OperatorMeaningSample expression
eqEqual toDisplayName eq ‘Tycho Brahe’
andAndCountry eq ‘Germany’ and Department eq ‘Marketing’
orOrCountry eq ‘Germany’ or Country eq ‘France’

Notice that the Like filter is not available – it’s impossible to search substrings in Azure AD group attributes, which makes the use cases very limited. The same goes for the Not filter and many more.

The only type of wildcard search available is the ‘startswith’ filter.

Additionally, it’s possible to search the values of multivalue attributes using the ‘any’ filter.

Get-AzureADGroup Filter Examples

Below you’ll find some basic examples of the Get-AzureADGroup filter syntax.

Get-AzureADGroup -Filter "DisplayName eq 'Marketing'"
Get-AzureADGroup -Filter "DisplayName eq 'Marketing' or DisplayName eq 'Sales'"
Get-AzureADGroup -Filter "startswith(displayName,'Sales')"
Get-AzureADGroup -Filter "proxyAddresses/any(p:startswith(p,'smtp:marketing'))"
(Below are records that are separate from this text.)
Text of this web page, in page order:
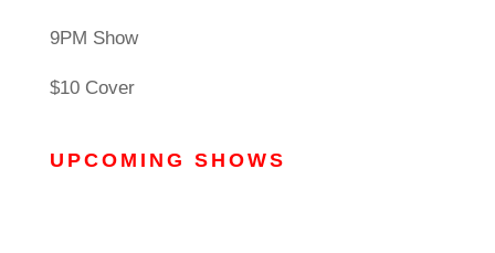
9PM Show
$10 Cover
UPCOMING SHOWS
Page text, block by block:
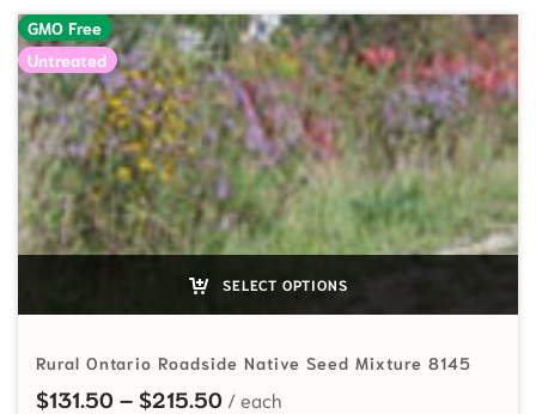
GMO Free
Untreated
SELECT OPTIONS
Rural Ontario Roadside Native Seed Mixture 8145
$131.50 – $215.50Price range: $131.50 through
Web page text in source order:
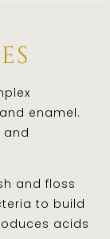
enamel.
and
and floss
to build
acids
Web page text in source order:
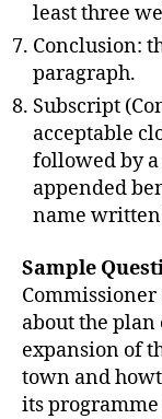
least three
Conclusion:
paragraph.
Subscript
acceptable
followed by a
appended
name
Sample
about the
expansion of
town and
its programme
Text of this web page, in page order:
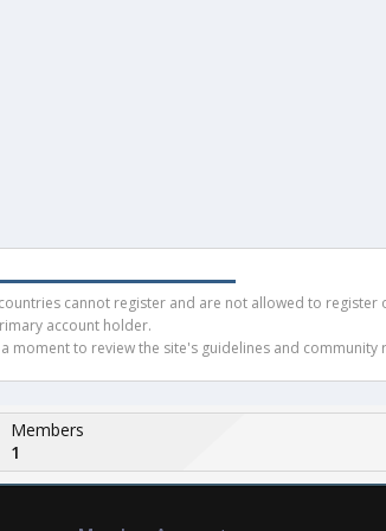
cannot register and are not allowed to register
account holder.
to review the site's guidelines and community
Members
1
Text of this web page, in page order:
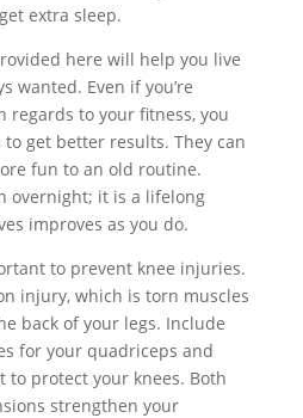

But as mentioned at the beginning of the article:

The use cases of the Get-AzureADGroup Filter parameter are very limited. In most cases, you’re forced to retrieve all groups and perform the filtering locally, using the PowerShell expression language filter, e.g.:

Get-AzureADGroup -All $true | Where-Object {$_.DisplayName -like "*US*"}
Get-AzureADGroup -All $true | Where-Object {$_.ProxyAddresses -like "*"}

Although this approach may perform badly in large environments, it offers a lot more options and flexibility.